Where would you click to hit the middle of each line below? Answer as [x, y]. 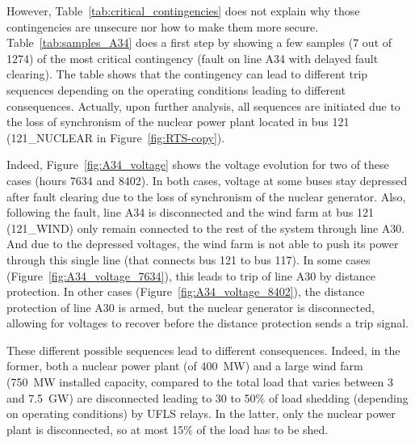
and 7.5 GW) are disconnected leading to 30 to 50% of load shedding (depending [207, 397]
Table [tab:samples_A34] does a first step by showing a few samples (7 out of [199, 42]
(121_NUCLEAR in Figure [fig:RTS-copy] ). [116, 137]
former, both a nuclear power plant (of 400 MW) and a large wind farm [185, 366]
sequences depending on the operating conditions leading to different [176, 89]
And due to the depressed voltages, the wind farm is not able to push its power [203, 244]
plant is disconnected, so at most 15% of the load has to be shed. [168, 429]
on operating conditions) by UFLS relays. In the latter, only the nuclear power [201, 413]
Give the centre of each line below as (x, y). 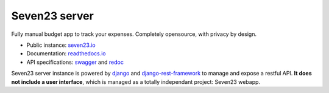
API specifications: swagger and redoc (75, 62)
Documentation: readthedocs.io (66, 53)
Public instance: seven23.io (61, 45)
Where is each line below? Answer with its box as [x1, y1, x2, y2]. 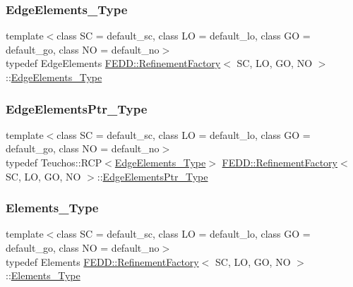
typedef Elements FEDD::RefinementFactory [6, 254, 199, 269]
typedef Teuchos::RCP [6, 155, 102, 169]
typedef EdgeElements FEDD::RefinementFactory [6, 56, 221, 71]
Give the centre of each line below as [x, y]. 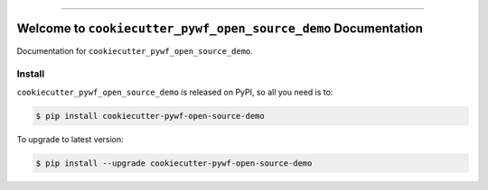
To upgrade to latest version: [70, 139]
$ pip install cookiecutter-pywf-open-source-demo [150, 116]
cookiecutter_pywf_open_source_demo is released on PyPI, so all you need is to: [175, 92]
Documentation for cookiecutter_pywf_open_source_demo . [135, 50]
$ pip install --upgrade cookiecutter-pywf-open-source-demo [174, 163]
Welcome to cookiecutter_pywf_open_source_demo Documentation [220, 28]
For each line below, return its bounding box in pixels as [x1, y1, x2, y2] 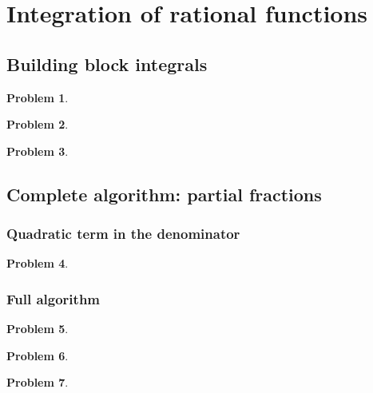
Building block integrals [6, 51, 208, 76]
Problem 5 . [6, 320, 69, 337]
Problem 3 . [6, 142, 69, 159]
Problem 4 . [6, 255, 69, 272]
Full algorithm [6, 288, 101, 308]
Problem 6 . [6, 347, 69, 363]
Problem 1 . [6, 89, 69, 105]
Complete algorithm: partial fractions [6, 181, 322, 206]
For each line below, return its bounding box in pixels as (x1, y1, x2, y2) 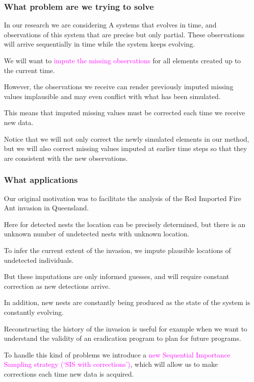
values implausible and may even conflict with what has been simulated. (4, 91, 221, 101)
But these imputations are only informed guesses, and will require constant (4, 271, 229, 281)
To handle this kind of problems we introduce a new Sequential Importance (4, 349, 230, 359)
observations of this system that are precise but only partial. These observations (4, 29, 245, 39)
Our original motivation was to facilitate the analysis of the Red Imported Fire (4, 193, 241, 203)
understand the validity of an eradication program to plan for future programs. (4, 333, 241, 343)
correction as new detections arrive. (4, 280, 110, 291)
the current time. (4, 65, 55, 75)
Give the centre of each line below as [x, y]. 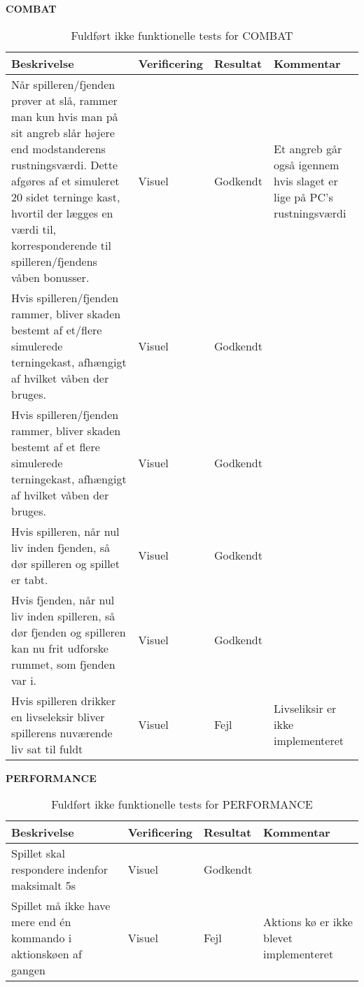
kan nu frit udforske [60, 648]
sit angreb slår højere [63, 132]
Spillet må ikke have [61, 906]
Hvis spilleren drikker [64, 700]
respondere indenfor [60, 869]
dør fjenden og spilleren [69, 632]
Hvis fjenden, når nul [63, 599]
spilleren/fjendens [54, 261]
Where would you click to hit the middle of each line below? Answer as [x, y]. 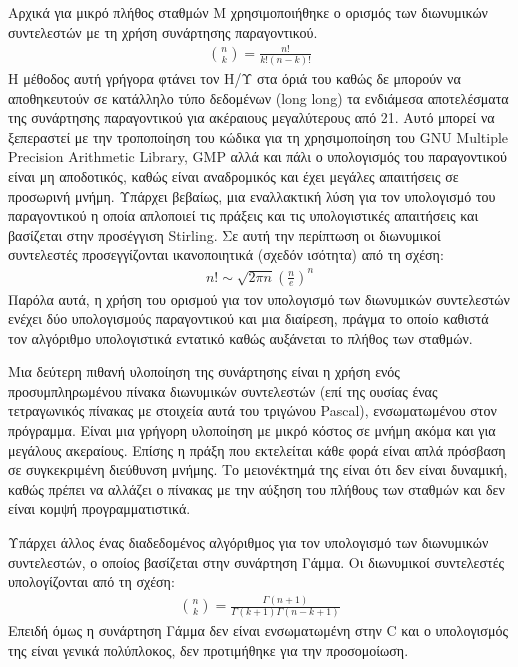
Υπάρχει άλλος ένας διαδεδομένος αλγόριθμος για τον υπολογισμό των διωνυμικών [248, 542]
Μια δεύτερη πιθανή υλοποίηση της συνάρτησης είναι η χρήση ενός [204, 371]
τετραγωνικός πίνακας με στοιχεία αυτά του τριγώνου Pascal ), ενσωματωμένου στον [252, 410]
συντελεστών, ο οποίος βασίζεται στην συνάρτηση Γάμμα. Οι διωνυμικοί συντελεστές [256, 561]
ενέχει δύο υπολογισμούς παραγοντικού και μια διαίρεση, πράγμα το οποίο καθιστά [248, 318]
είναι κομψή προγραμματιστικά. [99, 508]
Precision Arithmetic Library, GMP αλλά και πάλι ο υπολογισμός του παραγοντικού [257, 156]
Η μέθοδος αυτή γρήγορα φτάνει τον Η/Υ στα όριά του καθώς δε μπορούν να [234, 78]
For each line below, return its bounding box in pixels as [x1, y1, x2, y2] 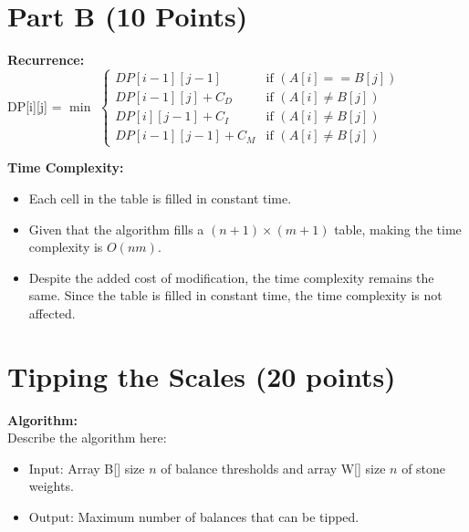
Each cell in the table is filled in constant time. [28, 188, 292, 207]
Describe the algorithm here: [7, 428, 167, 447]
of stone [401, 458, 446, 477]
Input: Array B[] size [28, 458, 145, 477]
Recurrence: [7, 50, 85, 69]
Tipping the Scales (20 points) [7, 357, 396, 394]
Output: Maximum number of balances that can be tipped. [28, 506, 360, 526]
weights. [28, 476, 74, 495]
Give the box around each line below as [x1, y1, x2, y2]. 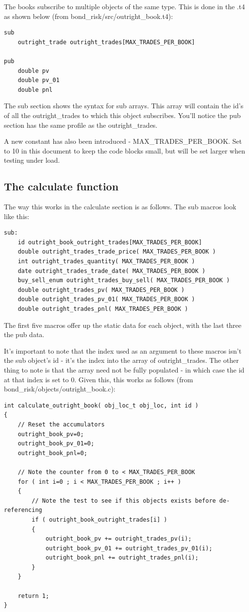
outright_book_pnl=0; [17, 449, 87, 457]
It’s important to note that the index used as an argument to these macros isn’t [4, 345, 242, 356]
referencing [4, 507, 42, 514]
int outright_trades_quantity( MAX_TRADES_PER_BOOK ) [17, 258, 195, 265]
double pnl [17, 86, 53, 93]
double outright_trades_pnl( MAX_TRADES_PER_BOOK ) [17, 306, 188, 313]
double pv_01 [17, 77, 60, 84]
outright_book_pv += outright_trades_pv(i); [45, 535, 192, 543]
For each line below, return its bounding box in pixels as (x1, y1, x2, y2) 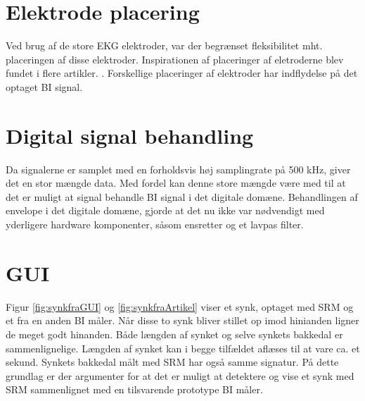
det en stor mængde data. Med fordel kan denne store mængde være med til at (6, 175, 346, 190)
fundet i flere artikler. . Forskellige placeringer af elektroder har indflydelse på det (6, 66, 358, 80)
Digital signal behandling (6, 121, 254, 149)
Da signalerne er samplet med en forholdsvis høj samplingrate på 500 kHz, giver (6, 161, 351, 176)
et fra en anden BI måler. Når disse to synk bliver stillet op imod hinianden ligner (6, 313, 359, 328)
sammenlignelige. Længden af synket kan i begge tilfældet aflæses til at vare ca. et (6, 340, 360, 355)
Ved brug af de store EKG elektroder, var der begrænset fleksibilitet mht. (6, 38, 323, 53)
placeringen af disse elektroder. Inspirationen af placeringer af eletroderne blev (6, 51, 344, 66)
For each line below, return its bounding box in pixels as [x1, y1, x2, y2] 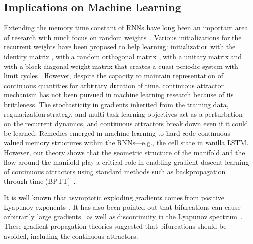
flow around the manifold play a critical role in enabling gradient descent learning [4, 156, 249, 167]
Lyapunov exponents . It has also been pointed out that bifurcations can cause [4, 201, 241, 212]
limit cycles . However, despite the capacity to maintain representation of [4, 70, 223, 81]
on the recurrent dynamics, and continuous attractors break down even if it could [4, 118, 248, 129]
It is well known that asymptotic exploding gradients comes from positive [4, 192, 225, 202]
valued [4, 137, 23, 148]
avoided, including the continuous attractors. [4, 230, 138, 241]
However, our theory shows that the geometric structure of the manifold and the [4, 147, 245, 157]
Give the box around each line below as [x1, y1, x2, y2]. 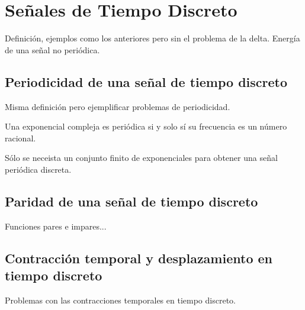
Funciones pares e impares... [5, 219, 107, 232]
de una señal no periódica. [5, 43, 100, 56]
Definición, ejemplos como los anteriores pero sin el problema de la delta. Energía [5, 32, 300, 44]
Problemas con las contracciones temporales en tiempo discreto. [5, 293, 236, 306]
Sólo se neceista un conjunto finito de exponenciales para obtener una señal [5, 151, 278, 164]
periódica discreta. [5, 163, 72, 175]
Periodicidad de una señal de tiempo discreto [5, 72, 287, 91]
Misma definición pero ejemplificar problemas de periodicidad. [5, 100, 230, 112]
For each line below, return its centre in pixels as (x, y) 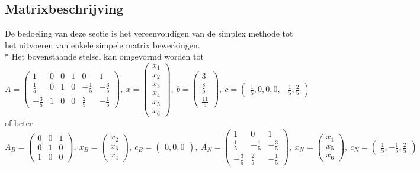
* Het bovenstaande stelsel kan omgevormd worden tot (104, 56)
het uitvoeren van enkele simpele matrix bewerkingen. (102, 45)
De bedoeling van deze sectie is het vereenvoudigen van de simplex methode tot (149, 33)
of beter (19, 122)
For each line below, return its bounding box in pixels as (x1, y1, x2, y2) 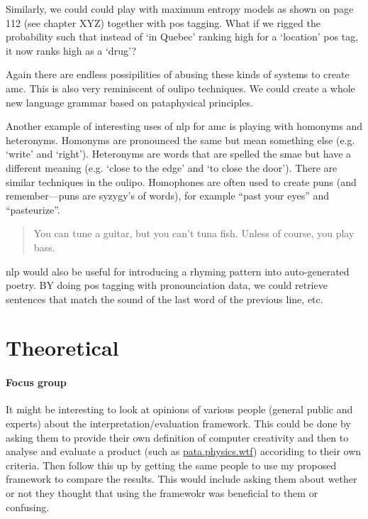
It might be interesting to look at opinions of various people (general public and (6, 402, 353, 417)
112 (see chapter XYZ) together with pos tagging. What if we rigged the (6, 15, 320, 30)
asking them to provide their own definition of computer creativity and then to (6, 430, 349, 444)
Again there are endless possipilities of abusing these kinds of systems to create (6, 67, 350, 82)
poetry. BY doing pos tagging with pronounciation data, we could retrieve (6, 278, 328, 293)
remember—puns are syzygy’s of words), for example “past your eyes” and (6, 188, 330, 203)
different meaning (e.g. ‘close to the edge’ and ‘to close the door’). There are (6, 160, 338, 175)
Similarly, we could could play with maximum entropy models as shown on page (6, 1, 354, 16)
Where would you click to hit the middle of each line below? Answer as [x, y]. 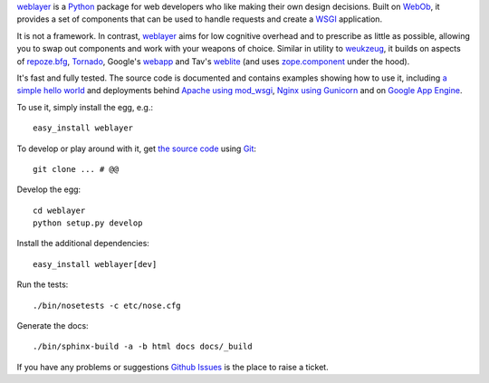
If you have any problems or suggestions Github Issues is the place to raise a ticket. [173, 367]
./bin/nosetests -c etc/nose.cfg [107, 305]
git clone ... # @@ [76, 169]
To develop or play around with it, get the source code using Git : [137, 148]
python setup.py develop [88, 223]
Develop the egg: [49, 189]
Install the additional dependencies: [83, 244]
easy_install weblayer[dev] [95, 264]
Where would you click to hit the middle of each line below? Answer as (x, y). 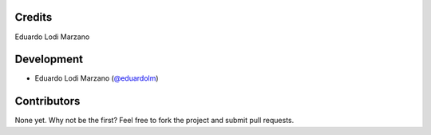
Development (49, 60)
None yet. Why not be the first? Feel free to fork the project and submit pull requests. (154, 121)
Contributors (47, 101)
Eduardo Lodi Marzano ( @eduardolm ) (97, 78)
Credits (34, 17)
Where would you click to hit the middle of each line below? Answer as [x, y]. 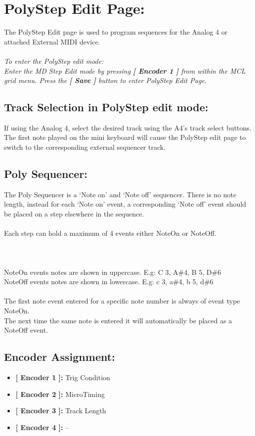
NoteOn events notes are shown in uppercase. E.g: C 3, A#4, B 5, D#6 [113, 272]
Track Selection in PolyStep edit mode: [106, 107]
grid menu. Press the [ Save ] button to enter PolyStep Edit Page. [106, 80]
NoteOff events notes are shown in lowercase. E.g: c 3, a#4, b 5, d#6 [109, 282]
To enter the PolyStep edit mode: [54, 61]
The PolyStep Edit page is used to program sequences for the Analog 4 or [116, 32]
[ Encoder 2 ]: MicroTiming [60, 394]
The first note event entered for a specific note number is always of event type [122, 301]
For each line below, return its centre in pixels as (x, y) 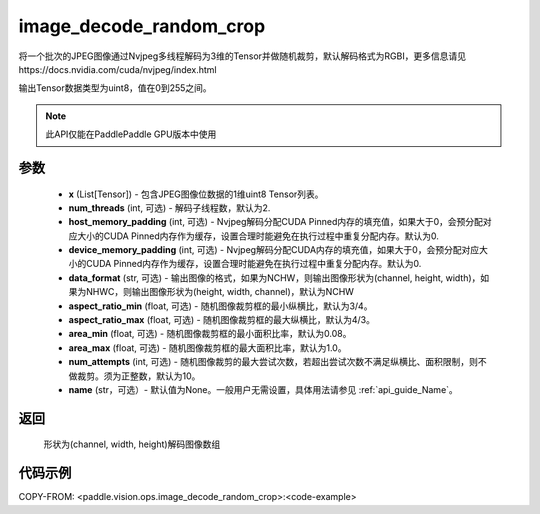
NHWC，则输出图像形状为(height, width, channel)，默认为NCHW (220, 292)
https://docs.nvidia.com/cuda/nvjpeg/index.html (117, 69)
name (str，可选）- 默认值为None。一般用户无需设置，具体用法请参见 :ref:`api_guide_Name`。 (263, 389)
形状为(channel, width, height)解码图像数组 (132, 444)
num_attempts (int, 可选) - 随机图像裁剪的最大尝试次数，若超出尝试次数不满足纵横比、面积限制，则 (273, 362)
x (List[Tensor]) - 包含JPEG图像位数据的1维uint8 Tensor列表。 (196, 194)
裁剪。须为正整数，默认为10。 (138, 376)
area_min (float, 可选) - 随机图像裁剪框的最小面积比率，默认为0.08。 (210, 334)
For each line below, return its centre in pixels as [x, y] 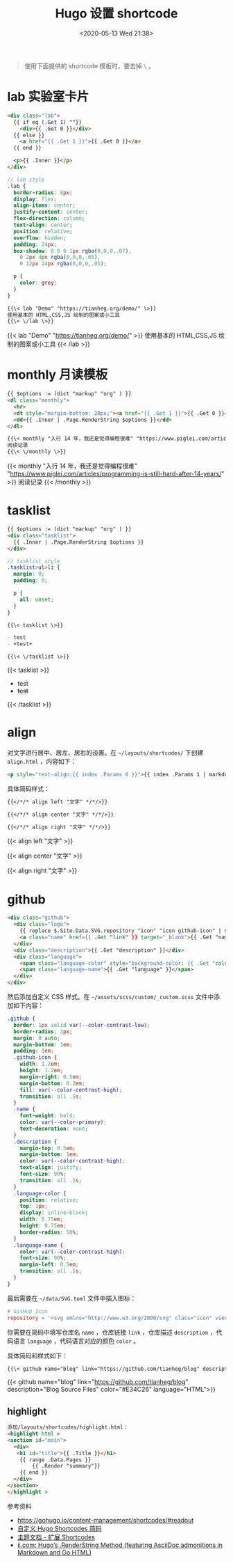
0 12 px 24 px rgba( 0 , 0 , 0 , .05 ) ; [63, 264]
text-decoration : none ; [54, 1129]
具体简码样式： [28, 788]
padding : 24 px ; [35, 244]
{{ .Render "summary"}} [66, 1466]
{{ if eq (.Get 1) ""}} [48, 122]
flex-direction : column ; [49, 219]
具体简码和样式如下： [37, 1356]
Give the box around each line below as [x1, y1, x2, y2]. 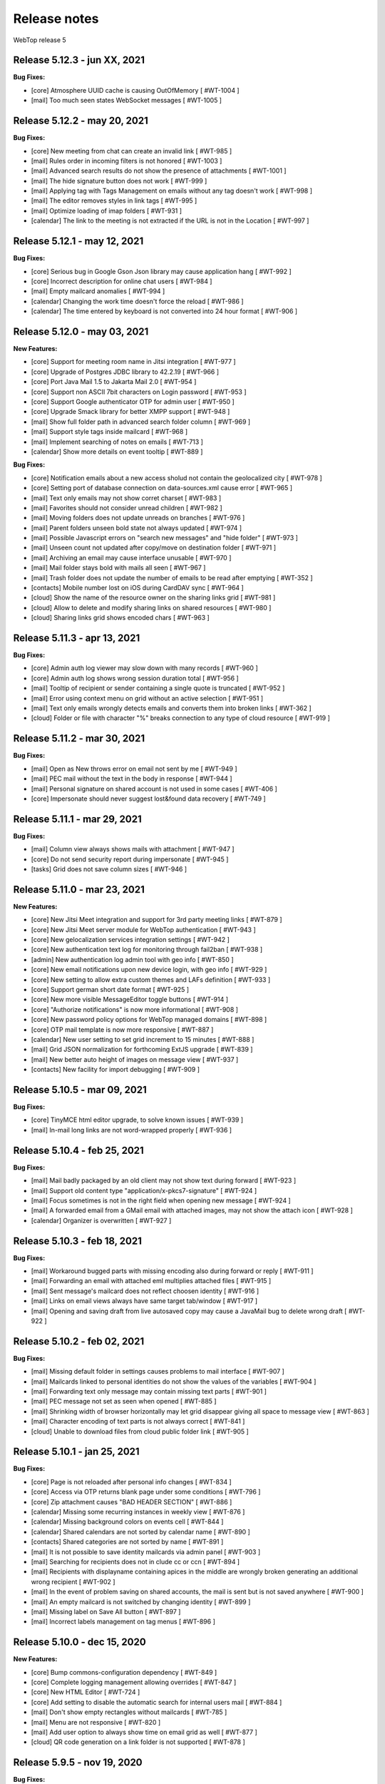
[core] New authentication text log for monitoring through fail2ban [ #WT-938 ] [31, 946, 263, 954]
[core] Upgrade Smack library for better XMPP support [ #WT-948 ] [31, 407, 230, 416]
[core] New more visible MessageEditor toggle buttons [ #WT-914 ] [31, 995, 228, 1004]
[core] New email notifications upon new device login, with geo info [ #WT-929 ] [31, 966, 267, 974]
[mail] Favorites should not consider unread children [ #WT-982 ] [31, 503, 222, 512]
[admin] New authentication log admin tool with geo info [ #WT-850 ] [31, 955, 234, 963]
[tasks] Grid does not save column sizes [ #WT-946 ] [31, 864, 188, 873]
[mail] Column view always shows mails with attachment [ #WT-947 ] [31, 845, 235, 853]
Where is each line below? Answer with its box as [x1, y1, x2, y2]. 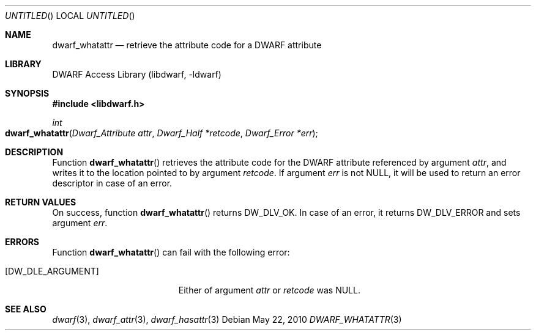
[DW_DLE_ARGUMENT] [5, 266, 99, 276]
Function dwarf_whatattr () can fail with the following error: [52, 247, 290, 257]
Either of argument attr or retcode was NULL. [178, 285, 360, 295]
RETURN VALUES [5, 197, 76, 207]
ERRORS [5, 237, 40, 247]
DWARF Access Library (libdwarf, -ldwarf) [52, 69, 221, 79]
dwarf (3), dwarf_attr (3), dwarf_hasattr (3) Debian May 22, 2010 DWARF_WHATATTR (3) [52, 314, 402, 325]
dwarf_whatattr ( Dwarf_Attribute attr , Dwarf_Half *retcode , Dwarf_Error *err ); [5, 128, 318, 138]
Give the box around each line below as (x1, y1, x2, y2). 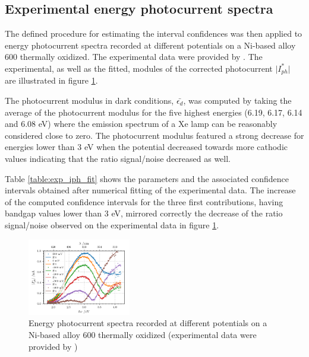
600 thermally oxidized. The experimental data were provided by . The (5, 50, 263, 63)
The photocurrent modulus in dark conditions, (5, 94, 174, 107)
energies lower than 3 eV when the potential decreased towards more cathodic (5, 141, 288, 153)
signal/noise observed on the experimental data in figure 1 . (5, 218, 219, 231)
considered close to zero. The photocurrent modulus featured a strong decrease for (5, 129, 304, 141)
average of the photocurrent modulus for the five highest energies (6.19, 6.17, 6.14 (5, 106, 302, 118)
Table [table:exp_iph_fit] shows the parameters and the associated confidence (5, 172, 289, 184)
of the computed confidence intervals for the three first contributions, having (5, 195, 283, 208)
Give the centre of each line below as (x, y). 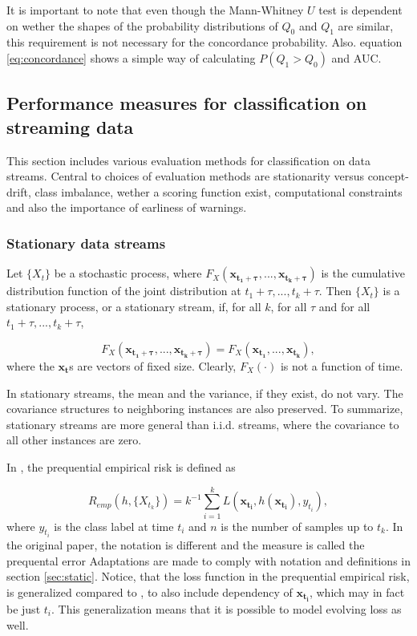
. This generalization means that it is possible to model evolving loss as (226, 608)
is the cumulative (363, 273)
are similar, (366, 25)
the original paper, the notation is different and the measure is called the (186, 545)
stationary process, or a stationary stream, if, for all (134, 306)
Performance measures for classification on (187, 103)
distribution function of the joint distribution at (124, 291)
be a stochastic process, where (128, 273)
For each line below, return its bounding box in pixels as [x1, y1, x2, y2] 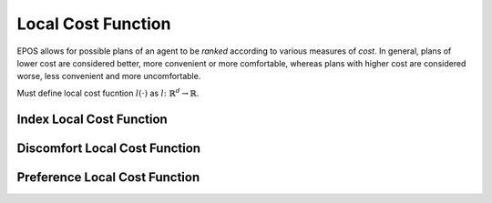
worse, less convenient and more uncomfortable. [16, 71, 201, 82]
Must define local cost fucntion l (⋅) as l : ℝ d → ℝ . [16, 86, 200, 98]
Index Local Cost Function [16, 111, 168, 127]
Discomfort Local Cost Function [16, 140, 200, 156]
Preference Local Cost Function [16, 169, 200, 185]
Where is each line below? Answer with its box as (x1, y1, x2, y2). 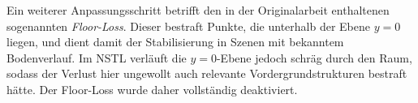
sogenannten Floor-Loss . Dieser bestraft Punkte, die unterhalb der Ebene (6, 17, 370, 34)
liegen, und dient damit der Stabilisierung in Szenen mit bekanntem (6, 33, 344, 50)
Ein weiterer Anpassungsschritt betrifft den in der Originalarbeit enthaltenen (6, 2, 390, 18)
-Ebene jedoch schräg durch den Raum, (216, 49, 412, 66)
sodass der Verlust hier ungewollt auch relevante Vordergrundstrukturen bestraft (6, 65, 407, 82)
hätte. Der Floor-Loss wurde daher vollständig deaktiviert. (6, 80, 298, 97)
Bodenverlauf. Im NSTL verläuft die (6, 49, 187, 66)

# WHAT YOU HAVE TO DO:
Search the data above for the string "store" and return every line that has it.

# EXERCISE RESULT:
det en stor mængde data. Med fordel kan denne store mængde være med til at (6, 175, 346, 190)
Ved brug af de store EKG elektroder, var der begrænset fleksibilitet mht. (6, 38, 323, 53)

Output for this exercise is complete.